== What the task requires ==
Below is a block of records: output all of them exactly and leave out the pictures.

▼▼▼

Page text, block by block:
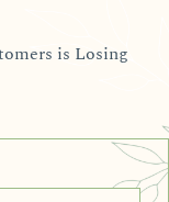
is Losing
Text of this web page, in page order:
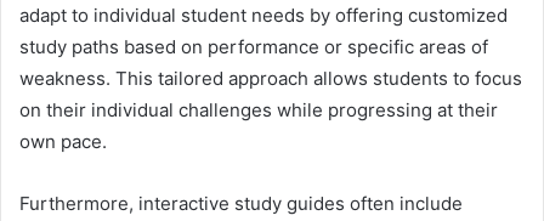
adapt to individual student needs by offering customized
study paths based on performance or specific areas of
weakness. This tailored approach allows students to focus
on their individual challenges while progressing at their
own pace.
Furthermore, interactive study guides often include
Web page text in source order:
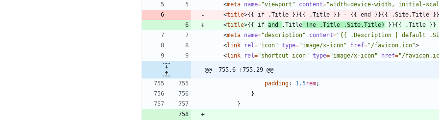
<meta name="viewport" content="width=device-width, initial-
<title>{{ if .Title }}{{ .Title }} - {{ end }}{{ .Site.Title }}
<title>{{ if and .Title (ne .Title .Site.Title)
}}{{ .Title }}
<meta name="description" content="{{ .Description | default
<link rel ="icon" type="image/x-icon" href="/favicon.ico">
<link rel ="shortcut icon" type="image/x-icon" href="/
@@ -755,6 +755,29 @@
padding: 1.5rem;
}
}
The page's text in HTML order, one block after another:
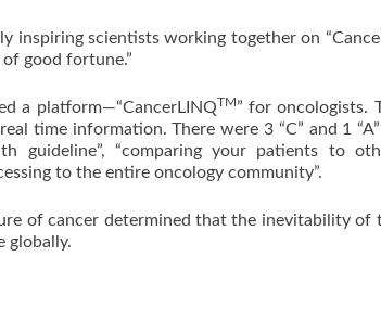
scientists working together on
good fortune.”
a platform—“CancerLINQTM” for oncologists.
time information. There were 3 “C” and 1
guideline”, “comparing your patients to
to the entire oncology community”.
of cancer determined that the inevitability of
globally.
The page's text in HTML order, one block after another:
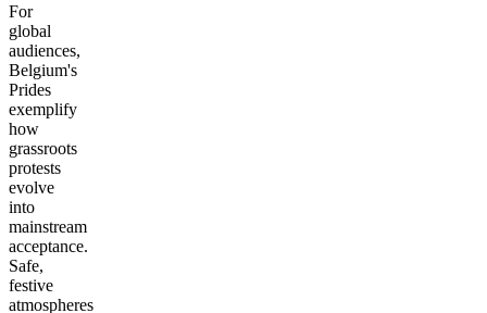
For
global
audiences,
Belgium's
Prides
exemplify
how
grassroots
protests
evolve
into
mainstream
acceptance.
Safe,
festive
atmospheres
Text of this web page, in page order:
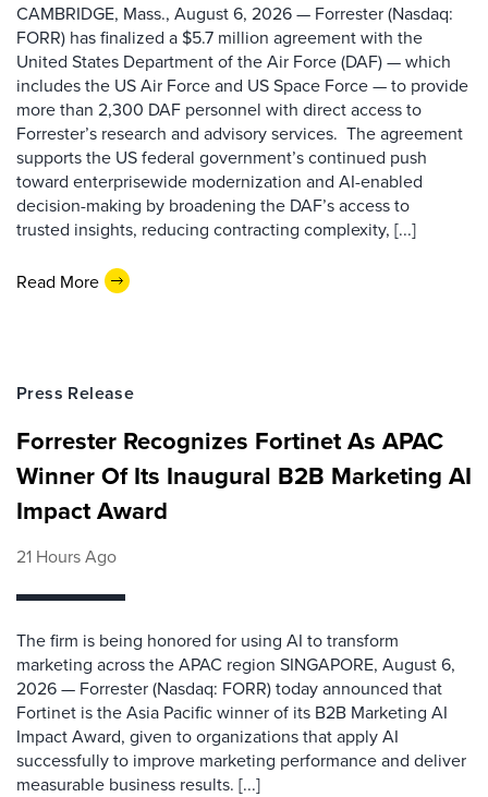
CAMBRIDGE, Mass., August 6, 2026 — Forrester (Nasdaq:
FORR) has finalized a $5.7 million agreement with the
United States Department of the Air Force (DAF) — which
includes the US Air Force and US Space Force — to provide
more than 2,300 DAF personnel with direct access to
Forrester’s research and advisory services. The agreement
supports the US federal government’s continued push
toward enterprisewide modernization and AI-enabled
decision-making by broadening the DAF’s access to
trusted insights, reducing contracting complexity, [...]
Read More
Press Release
Forrester Recognizes Fortinet As APAC
Winner Of Its Inaugural B2B Marketing AI
Impact Award
21 Hours Ago
The firm is being honored for using AI to transform
marketing across the APAC region SINGAPORE, August 6,
2026 — Forrester (Nasdaq: FORR) today announced that
Fortinet is the Asia Pacific winner of its B2B Marketing AI
Impact Award, given to organizations that apply AI
successfully to improve marketing performance and deliver
measurable business results. [...]
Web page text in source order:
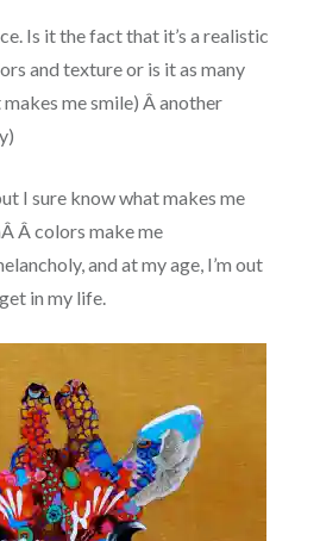
Is it the fact that it’s a realistic
and texture or is it as many
me smile) Â another
I sure know what makes me
Â colors make me
and at my age, I’m out
in my life.
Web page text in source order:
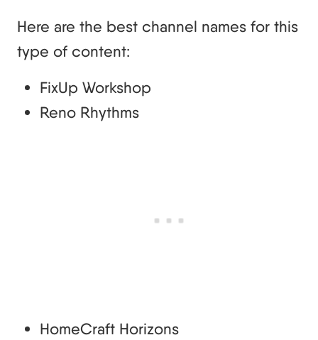
Here are the best channel names for this
type of content:
FixUp Workshop
Reno Rhythms
HomeCraft Horizons
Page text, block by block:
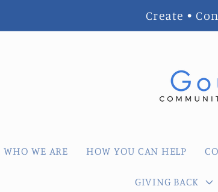
Create •
WHO WE ARE HOW YOU CAN HELP
GIVING BACK
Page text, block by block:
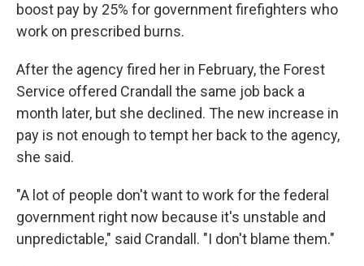
boost pay by 25% for government firefighters who
work on prescribed burns.
After the agency fired her in February, the Forest
Service offered Crandall the same job back a
month later, but she declined. The new increase in
pay is not enough to tempt her back to the agency,
she said.
"A lot of people don't want to work for the federal
government right now because it's unstable and
unpredictable," said Crandall. "I don't blame them."
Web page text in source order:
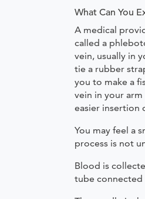
What Can You
A medical
called a
vein, usually in
tie a rubber
you to make a
vein in your
easier insertion
You may feel a
process is not
Blood is
tube
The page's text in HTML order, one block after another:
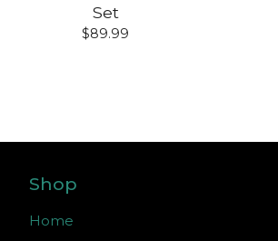
Set
$89.99
Shop
Home
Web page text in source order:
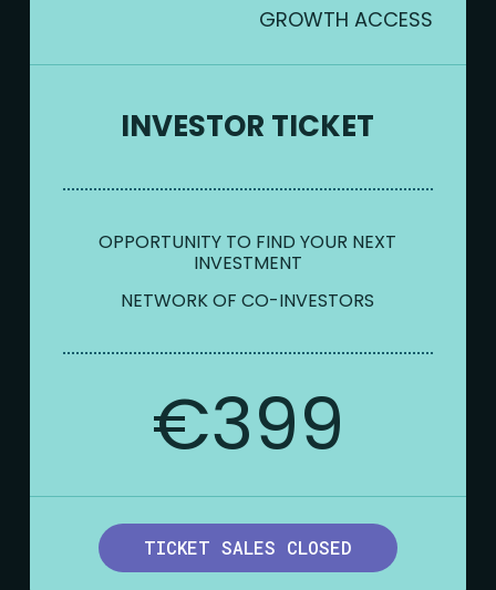
GROWTH ACCESS
INVESTOR TICKET
OPPORTUNITY TO FIND YOUR NEXT
INVESTMENT
NETWORK OF CO-INVESTORS
€399
TICKET SALES CLOSED
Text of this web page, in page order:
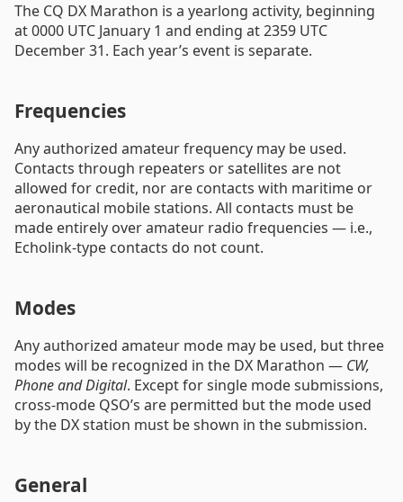
The CQ DX Marathon is a yearlong activity, beginning
at 0000 UTC January 1 and ending at 2359 UTC
December 31. Each year’s event is separate.
Frequencies
Any authorized amateur frequency may be used.
Contacts through repeaters or satellites are not
allowed for credit, nor are contacts with maritime or
aeronautical mobile stations. All contacts must be
made entirely over amateur radio frequencies — i.e.,
Echolink-type contacts do not count.
Modes
Any authorized amateur mode may be used, but three
modes will be recognized in the DX Marathon — CW,
Phone and Digital. Except for single mode submissions,
cross-mode QSO’s are permitted but the mode used
by the DX station must be shown in the submission.
General
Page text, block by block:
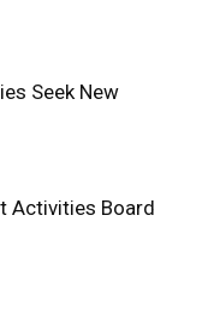
Seek New
Activities Board
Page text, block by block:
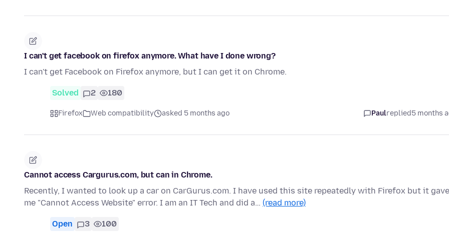
I can't get facebook on firefox anymore. What have I done wrong?
I can't get Facebook on Firefox anymore, but I can get it on Chrome.
Solved 2 180
Firefox Web compatibility asked 5 months ago Paulreplied5 months
Cannot access Cargurus.com, but can in Chrome.
Recently, I wanted to look up a car on CarGurus.com. I have used this site repeatedly with Firefox but it gave
me "Cannot Access Website" error. I am an IT Tech and did a… (read more)
Open 3 100
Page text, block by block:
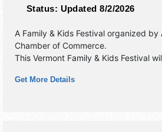
Status: Updated 8/2/2026
A Family & Kids Festival organized by
Chamber of Commerce.
This Vermont Family & Kids Festival
There will be 1 stage with Local
Get More Details
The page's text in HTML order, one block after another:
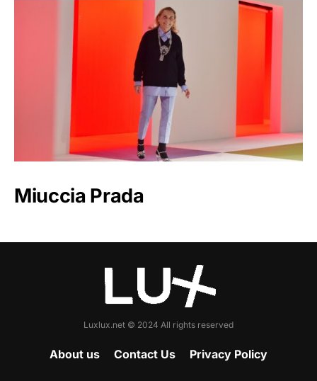
Miuccia Prada
Luxlux.net © 2024 All rights reserved
About us Contact Us Privacy Policy

▲▲▲

== Solution below ==
Page text, block by block:
is Losing
Text of this web page, in page order:
adapt to individual student needs by offering customized
study paths based on performance or specific areas of
weakness. This tailored approach allows students to focus
on their individual challenges while progressing at their
own pace.
Furthermore, interactive study guides often include
Web page text in source order:
<meta name="viewport" content="width=device-width, initial-
<title>{{ if .Title }}{{ .Title }} - {{ end }}{{ .Site.Title }}
<title>{{ if and .Title (ne .Title .Site.Title)
}}{{ .Title }}
<meta name="description" content="{{ .Description | default
<link rel ="icon" type="image/x-icon" href="/favicon.ico">
<link rel ="shortcut icon" type="image/x-icon" href="/
@@ -755,6 +755,29 @@
padding: 1.5rem;
}
}
The page's text in HTML order, one block after another:
scientists working together on
good fortune.”
a platform—“CancerLINQTM” for oncologists.
time information. There were 3 “C” and 1
guideline”, “comparing your patients to
to the entire oncology community”.
of cancer determined that the inevitability of
globally.
The page's text in HTML order, one block after another:
For
global
audiences,
Belgium's
Prides
exemplify
how
grassroots
protests
evolve
into
mainstream
acceptance.
Safe,
festive
atmospheres
Text of this web page, in page order:
CAMBRIDGE, Mass., August 6, 2026 — Forrester (Nasdaq:
FORR) has finalized a $5.7 million agreement with the
United States Department of the Air Force (DAF) — which
includes the US Air Force and US Space Force — to provide
more than 2,300 DAF personnel with direct access to
Forrester’s research and advisory services. The agreement
supports the US federal government’s continued push
toward enterprisewide modernization and AI-enabled
decision-making by broadening the DAF’s access to
trusted insights, reducing contracting complexity, [...]
Read More
Press Release
Forrester Recognizes Fortinet As APAC
Winner Of Its Inaugural B2B Marketing AI
Impact Award
21 Hours Ago
The firm is being honored for using AI to transform
marketing across the APAC region SINGAPORE, August 6,
2026 — Forrester (Nasdaq: FORR) today announced that
Fortinet is the Asia Pacific winner of its B2B Marketing AI
Impact Award, given to organizations that apply AI
successfully to improve marketing performance and deliver
measurable business results. [...]
Web page text in source order:
Is it the fact that it’s a realistic
and texture or is it as many
me smile) Â another
I sure know what makes me
Â colors make me
and at my age, I’m out
in my life.
Web page text in source order:
Here are the best channel names for this
type of content:
FixUp Workshop
Reno Rhythms
HomeCraft Horizons
Page text, block by block:
Create •
WHO WE ARE HOW YOU CAN HELP
GIVING BACK
Page text, block by block:
boost pay by 25% for government firefighters who
work on prescribed burns.
After the agency fired her in February, the Forest
Service offered Crandall the same job back a
month later, but she declined. The new increase in
pay is not enough to tempt her back to the agency,
she said.
"A lot of people don't want to work for the federal
government right now because it's unstable and
unpredictable," said Crandall. "I don't blame them."
Web page text in source order:
What Can You
A medical
called a
vein, usually in
tie a rubber
you to make a
vein in your
easier insertion
You may feel a
process is not
Blood is
tube
The page's text in HTML order, one block after another:
Set
$89.99
Shop
Home
Web page text in source order:
GROWTH ACCESS
INVESTOR TICKET
OPPORTUNITY TO FIND YOUR NEXT
INVESTMENT
NETWORK OF CO-INVESTORS
€399
TICKET SALES CLOSED
Text of this web page, in page order:
The CQ DX Marathon is a yearlong activity, beginning
at 0000 UTC January 1 and ending at 2359 UTC
December 31. Each year’s event is separate.
Frequencies
Any authorized amateur frequency may be used.
Contacts through repeaters or satellites are not
allowed for credit, nor are contacts with maritime or
aeronautical mobile stations. All contacts must be
made entirely over amateur radio frequencies — i.e.,
Echolink-type contacts do not count.
Modes
Any authorized amateur mode may be used, but three
modes will be recognized in the DX Marathon — CW,
Phone and Digital. Except for single mode submissions,
cross-mode QSO’s are permitted but the mode used
by the DX station must be shown in the submission.
General
Page text, block by block:
Seek New
Activities Board
Page text, block by block:
I can't get facebook on firefox anymore. What have I done wrong?
I can't get Facebook on Firefox anymore, but I can get it on Chrome.
Solved 2 180
Firefox Web compatibility asked 5 months ago Paulreplied5 months
Cannot access Cargurus.com, but can in Chrome.
Recently, I wanted to look up a car on CarGurus.com. I have used this site repeatedly with Firefox but it gave
me "Cannot Access Website" error. I am an IT Tech and did a… (read more)
Open 3 100
Page text, block by block:
Status: Updated 8/2/2026
A Family & Kids Festival organized by
Chamber of Commerce.
This Vermont Family & Kids Festival
There will be 1 stage with Local
Get More Details
The page's text in HTML order, one block after another:
Miuccia Prada
Luxlux.net © 2024 All rights reserved
About us Contact Us Privacy Policy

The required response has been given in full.